Using $PROLOG for getting non-ps information
Here is an example to show how to use ps-watcher to do something not
really possible from ps: check to see if a port is active. We make use
of lsof to check port 3333 and the $PROLOG make sure it runs.
[$PROLOG]
occurs = first
trigger = { \$x=`lsof -i :3333 >/dev/null 2>&1`; \$? >> 8 }
action = <<EOT
put-your-favorite-command-here arg1 arg2 ...
EOT
SECURITY CONSIDERATIONS
Any daemon such as this one which is sufficiently flexible is a
security risk. The configuration file allows arbitrary commands to be
run. In particular if this daemon is run as root and the configuration
file is not protected so that it can’t be modified, a bad person could
have their programs run as root.
There’s nothing in the ps command or ps-watcher, that requires one to
run this daemon as root.
So as with all daemons, one needs to take usual security precautions
that a careful sysadmin/maintainer of a computer would. If you can run
any daemon as an unprivileged user (or with no privileges), do it!
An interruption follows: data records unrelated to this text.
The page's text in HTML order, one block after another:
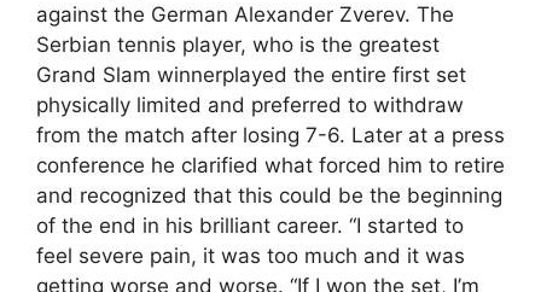
against the German Alexander Zverev. The
Serbian tennis player, who is the greatest
Grand Slam winnerplayed the entire first set
physically limited and preferred to withdraw
from the match after losing 7-6. Later at a press
conference he clarified what forced him to retire
and recognized that this could be the beginning
of the end in his brilliant career. “I started to
feel severe pain, it was too much and it was
getting worse and worse. “If I won the set, I’m
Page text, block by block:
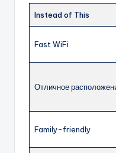
Instead of This
Fast WiFi
Отличное
Family-friendly
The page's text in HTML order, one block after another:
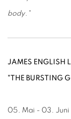
body."
JAMES ENGLISH
"THE BURSTING
05. Mai - 03. Juni
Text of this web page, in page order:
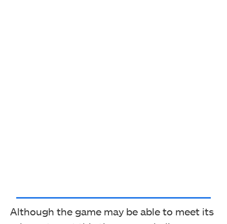
Although the game may be able to meet its
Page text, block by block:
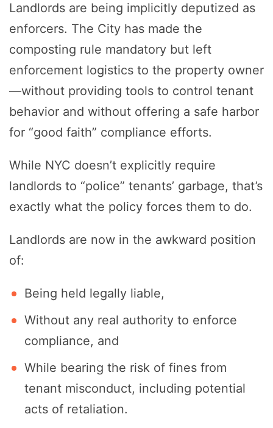
Landlords are being implicitly deputized as
enforcers. The City has made the
composting rule mandatory but left
enforcement logistics to the property owner
—without providing tools to control tenant
behavior and without offering a safe harbor
for “good faith” compliance efforts.
While NYC doesn’t explicitly require
landlords to “police” tenants’ garbage, that’s
exactly what the policy forces them to do.
Landlords are now in the awkward position
of:
Being held legally liable,
Without any real authority to enforce
compliance, and
While bearing the risk of fines from
tenant misconduct, including potential
acts of retaliation.

If
not, set the permissions on the configuration file and the directory it
lives in.
This program can also run chrooted and there is a "--path" option that
is available which can be used to set the executable search path. All
commands used by ps-watcher are fully qualified, and I generally give a
full execution path in my configuration file, so consider using the
option "--path=''".
Commands that need to be run as root you can run via "sudo". I often
run process accounting which tracks all commands run. Tripwire may be
useful to track changed configuration files.
TROUBLESHOOTING
To debug a configuration file the following options are useful:
ps-watcher --log --nodaemon --sleep -1 --debug 2 *config-file*
For even more information and control try running the above under the
perl debugger, e.g.
perl -d ps-watcher --log --nodaemon --sleep -1 --debug 2 *config-file*
BUGS
Well, some of these are not so much a bug in ps-watcher so much as a
challenge to getting ps-watcher to do what you want it to do.
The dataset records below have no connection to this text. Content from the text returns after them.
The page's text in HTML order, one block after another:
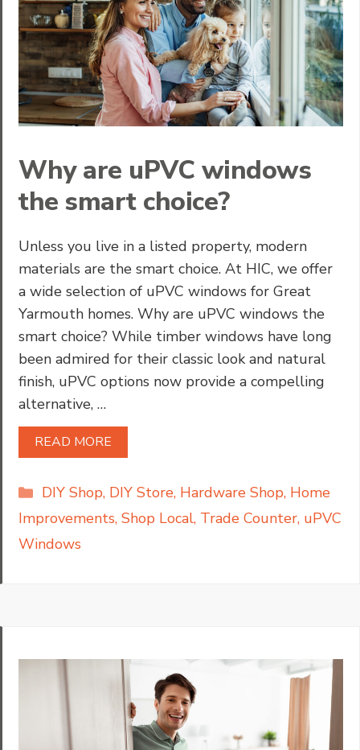
Why are uPVC windows
the smart choice?
Unless you live in a listed property, modern
materials are the smart choice. At HIC, we offer
a wide selection of uPVC windows for Great
Yarmouth homes. Why are uPVC windows the
smart choice? While timber windows have long
been admired for their classic look and natural
finish, uPVC options now provide a compelling
alternative, …
READ MORE
Categories
DIY Shop, DIY Store, Hardware Shop, Home
Improvements, Shop Local, Trade Counter, uPVC
Windows

One common problem people run in into is understanding exactly what the
process variables mean. The manual page ps(1) should be of help, but
I’ve found some of the descriptions either a bit vague or just plain
lacking.
Sometimes one will see this error message when debug tracing is turned
on:
** debug ** Something wrong getting ps variables
This just means that the process died between the time ps-watcher first
saw the existence of the process and the time that it queried
variables.
SEE ALSO
See also ps(1) and syslogd(8).
Another cool program doing ps-like things is "xps". Well okay, it’s
another program I distributed. It shows the process tree dynamically
updated using X Motif and tries to display the output "attractively"
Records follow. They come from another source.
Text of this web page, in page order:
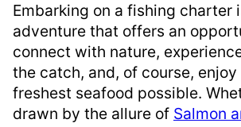
Embarking on a fishing charter
adventure that offers an
connect with nature,
the catch, and, of course,
freshest seafood possible.
drawn by the allure of Salmon
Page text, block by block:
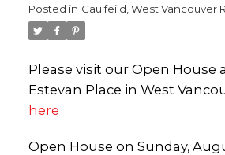
Posted in Caulfeild, West Vancouver
Please visit our Open House
Estevan Place in West
here
Open House on Sunday,

but fast. You can the find the homepage at
<http://motif-pstree.sourceforge.net> and it download via
<http://prdownloads.sourceforge.net/motif-pstree?sort_by=date&sort=desc>
AUTHOR
Rocky Bernstein (rocky@gnu.org)
COPYRIGHT
Copyright (C) 2000, 2002, 2003, 2004, 2005, 2006, 2008
Rocky Bernstein, email: rocky@gnu.org.
This program is free software; you can redistribute it and/or modify
it under the terms of the GNU General Public License as published by
the Free Software Foundation; either version 2 of the License, or
(at your option) any later version.
This program is distributed in the hope that it will be useful,
but WITHOUT ANY WARRANTY; without even the implied warranty of
MERCHANTABILITY or FITNESS FOR A PARTICULAR PURPOSE. See the
GNU General Public License for more details.
You should have received a copy of the GNU General Public License
along with this program; if not, write to the Free Software
Foundation, Inc., 675 Mass Ave, Cambridge, MA 02139, USA.